Use the ```sjoin(df1, df2, how='right')``` function to join these two datasets into a new ```river_country``` DataFrame below:

In [None]:
# join right will keep the geometry column from the world DataFrame
river_country = sjoin('''Your code here''', '''Your code here''', how='right')
river_country

Now each river has an associated country in the ```'name'``` column.
We can use the ```.grouby()``` function to keep only the ```'name', 'continent', 'pop_est', 'gdp_md_est'``` columns and sum over ```'dots_exten'```. This will gives us the total pollution for each country.

In [None]:
# run me
country_plastics = river_country.groupby(['name', 'continent', 'pop_est', 'gdp_md_est'], as_index=False)['dots_exten'].sum()
country_plastics

This ```country_plastics``` DataFrame has data from the original ```World``` DataFrame and a value for the total plastic emissions in metric tons in the ```dots_exten``` column.

The only thing we are missing is the geometry values for each country so we can plot them.    
Select only the ```'name'``` and ```'geometry'``` columns from ```world``` and store them in ```country_geometry```.

In [None]:
country_geometry = '''Your code here'''
country_geometry

All that's left is to join the ```country_plastics``` and ```country_geometry``` DataFrames on the ```'name'``` column.

In [None]:
# merge the two dataframes
country_plastics = '''Your code here'''.merge('''Your code here''', on='''Your code here''')
country_plastics

Before we move on check that the population and gdp data hasn't been altered! You might like to play around with it later.

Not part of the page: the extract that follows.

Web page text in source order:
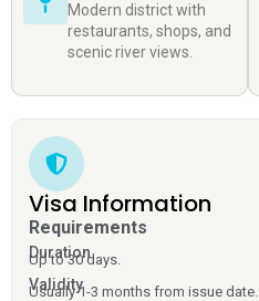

Print out the row in ```world``` for Albania and check against ```country_plastics``` above. If all is good they should contain the same population and gdp values.

In [None]:
# Hint: use the .loc[] fucntion
'''Your code here'''

Now we can plot a chloropleth map which will colour each country based on their pollution. Run the code below to generate the plot.

In [None]:
# run me
fig, ax = plt.subplots(1, 1)
country_plastics.plot(column = 'dots_exten',
                     cmap='PuBu',
                     ax = ax,
                     legend = True,
                     legend_kwds = {'label': "Annual Metric Ton Plastic Pollution by Country",
                                   'orientation': "horizontal"})
ax.set_axis_off();

This plot makes it look like only 4-5 countries are polluting!

This is obviously not true. Most countries data lies well below $50,000\ T$ so a few outliers are distorting our visualisation with this colourscheme. Let's print the 10 worst offenders.

In [None]:
# select the largest 10 rows in country_plastics by their dots_exten value
country_plastics.sort_values(by=['''Your code here'''], ascending='''Your code here''').head('''Your code here''')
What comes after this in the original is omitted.